Confidential Computing on IBM Protected Execution Facility

This year’s EuroSys conference included papers with significant contributions to the growing field of Confidential Computing.
This blog post reviews Confidential Computing on IBM Protected Execution Facility (PEF). It follows the paper Confidential Computing for OpenPOWER by Hunt et al, which describes the design and implementation of IBM PEF.
Besides several earlier presentations on IBM PEF at the recent Open POWER Summit or the Linux Security Summit, this is the first conference paper that describes it in detail.

Confidential Computing meets OpenPOWER

The POWER9 chip introduced Confidential Computing on IBM Protected Execution Facility. With this step, IBM joined the growing list of vendors that earlier introduced support for confidential computing in their product line.
These include Intel SGX, Intel TDX, AMD SEV, and the recently announced ARM Confidential Computing Architecture, as well as IBM’s own Z Secure Execution system.

The authors stress that the product cycle and legacy architecture of server class platforms influenced the design of PEF. This sets PEF apart from promising “greenfield” architectures such as Keystone.

PEF addresses three key challenges that hinder the broader adoption of TEEs:

  • Balancing between isolation and confidentiality. Existing server class processors make TEEs expensive by bundling confidentiality and isolation.
  • Reusing existing security technologies. Existing TEE implementations introduce many new security components and consequently either require changes to applications or trust in new components.
  • Lifecycle management of secure entities run inside the TEE. This is a crucial aspect missing today, especially in cloud deployments, where the adoption of TEEs promises to unlock new use cases.

The designers of PEF address these challenges and add a new most-privileged execution mode (the Protected Execution Ultravisor). This helps decouple isolation from confidentiality and integrity. It also helps simplify the life cycle of Secure Virtual Machines (SVMs) by removing the need for runtime attestation with the processor vendor.
Note that PEF reuses in its security architecture the already tried and tested Trusted Platform Module (TPM).

Security Model and Design Goals

PEF‘s threat model assumed for  is similar to the one for SGX.
It assumes an uncompromised platform, where the adversary has limited physical access reflecting the common server maintenance tasks.
Similar to SGX, the designers of PEF exclude side channel attacks and refer to the need for a more comprehensive solution to prevent them.

PEF prevents exposing sensitive state from SEVs to both the hypervisor and other SEVs, as well as allows users to verify the validity of the TEE. In this context a computation is valid if an unauthorized party did not modified it and if an unauthorized system cannot run it.

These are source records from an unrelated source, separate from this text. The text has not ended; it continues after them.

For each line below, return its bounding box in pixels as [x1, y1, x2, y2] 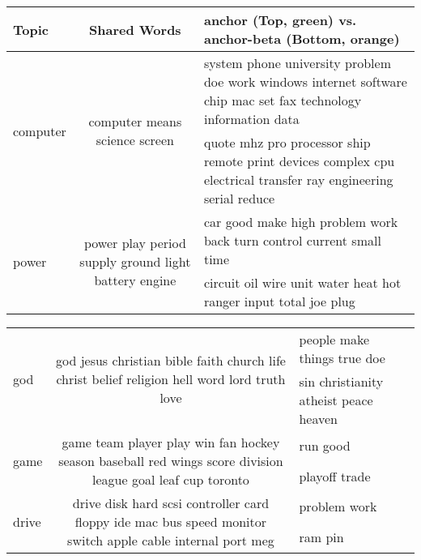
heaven [299, 409, 338, 428]
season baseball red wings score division [58, 451, 283, 470]
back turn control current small [203, 231, 381, 250]
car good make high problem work [203, 212, 398, 231]
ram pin [299, 527, 344, 546]
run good [299, 436, 351, 455]
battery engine [94, 271, 176, 289]
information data [203, 109, 300, 128]
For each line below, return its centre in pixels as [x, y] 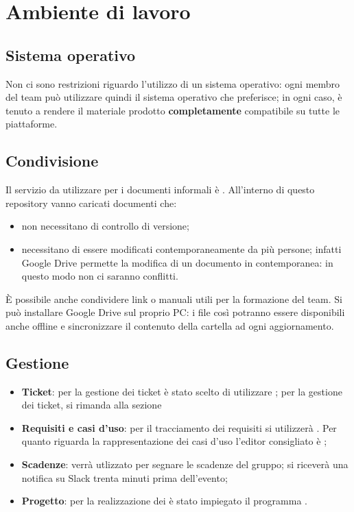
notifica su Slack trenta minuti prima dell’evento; [125, 477]
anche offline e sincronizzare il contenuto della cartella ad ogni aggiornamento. [170, 325]
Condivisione [52, 161]
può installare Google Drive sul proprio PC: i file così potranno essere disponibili [175, 312]
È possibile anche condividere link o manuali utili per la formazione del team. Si [174, 298]
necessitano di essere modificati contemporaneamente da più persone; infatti [181, 248]
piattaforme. [32, 124]
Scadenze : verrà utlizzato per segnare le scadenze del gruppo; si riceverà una [185, 464]
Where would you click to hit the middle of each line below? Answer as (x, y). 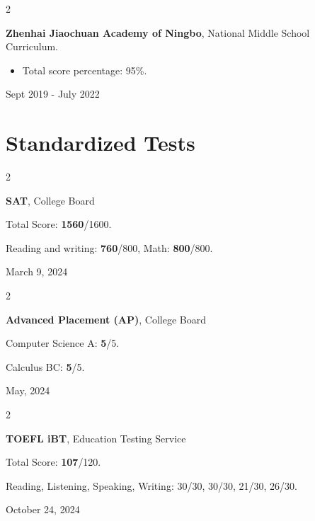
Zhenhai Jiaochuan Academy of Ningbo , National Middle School (158, 32)
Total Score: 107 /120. (53, 462)
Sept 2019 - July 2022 (53, 94)
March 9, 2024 (37, 271)
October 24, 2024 (43, 509)
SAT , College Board (50, 200)
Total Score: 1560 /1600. (59, 224)
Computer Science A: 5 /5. (63, 343)
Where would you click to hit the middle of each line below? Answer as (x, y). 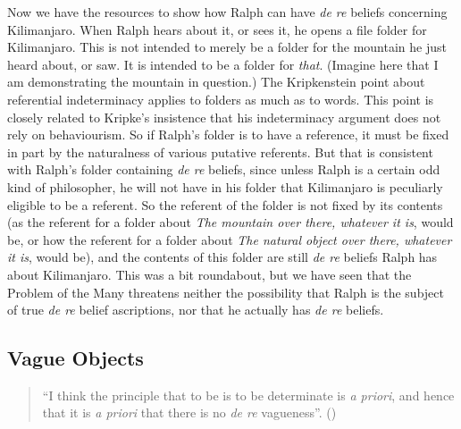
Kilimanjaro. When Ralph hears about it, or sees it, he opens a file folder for (217, 29)
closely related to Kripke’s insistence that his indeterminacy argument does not (224, 117)
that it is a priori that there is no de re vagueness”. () (189, 412)
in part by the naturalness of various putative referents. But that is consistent (220, 151)
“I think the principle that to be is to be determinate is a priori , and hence (248, 395)
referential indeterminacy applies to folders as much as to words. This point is (221, 99)
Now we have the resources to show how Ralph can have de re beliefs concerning (227, 12)
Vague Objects (75, 358)
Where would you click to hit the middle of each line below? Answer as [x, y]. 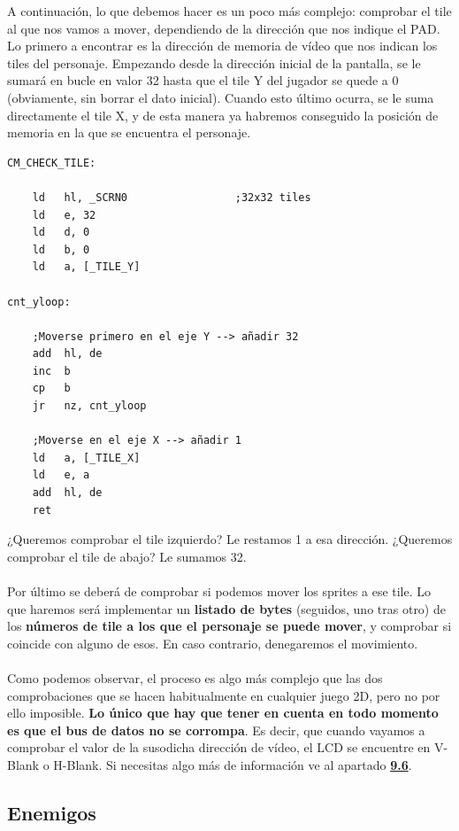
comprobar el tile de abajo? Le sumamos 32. [127, 556]
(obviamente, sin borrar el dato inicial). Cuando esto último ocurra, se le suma [221, 97]
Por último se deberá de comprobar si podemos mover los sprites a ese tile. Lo [219, 591]
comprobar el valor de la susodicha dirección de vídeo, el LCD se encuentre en [219, 747]
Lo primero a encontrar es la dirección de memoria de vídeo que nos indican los [222, 46]
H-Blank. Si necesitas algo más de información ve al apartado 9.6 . [233, 764]
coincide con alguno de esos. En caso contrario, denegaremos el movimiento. [213, 643]
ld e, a [61, 475]
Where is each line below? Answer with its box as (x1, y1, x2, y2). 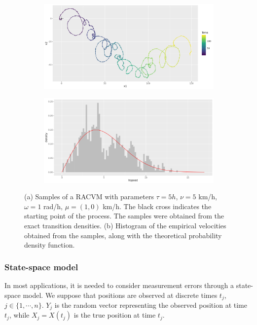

Protected Execution Facility

To implement PEF with minimal the changes to existing components – such as the hypervisor – the design implements a new CPU state, secure state, and a new firmware to manage it, the Protected Execution Ultravisor. I can’t help but mention here Butler Lampson’s famous aphorism: Another level of indirection can solve all problems in computer science.
Support for the ultravisor is already available in the Linux kernel v5.12.0.

The secure state is the highest privilege state in the POWER architecture. It complements the three pre-existing and mutually exclusive states of the Machine State Register: problem (for applications), privileged non-hypervisor (for OSs) and hypervisor.

The ultravisor maintains the isolation of the computation and associated data.
The ultravisor implementation uses 20 direct interfaces (ultracalls) and further uses 6 new hypervisor calls to start, stop and abort SVMs, communicate with the TPM, and perform memory management.
To support hypervisor paging of Normal Virtual Machines (NVMs) and hypervisor dump of SVMs, the ultravisor further supports moving secure page-content to insecure memory and back (it encrypts pages in Galois/Counter Mode prior to moving them)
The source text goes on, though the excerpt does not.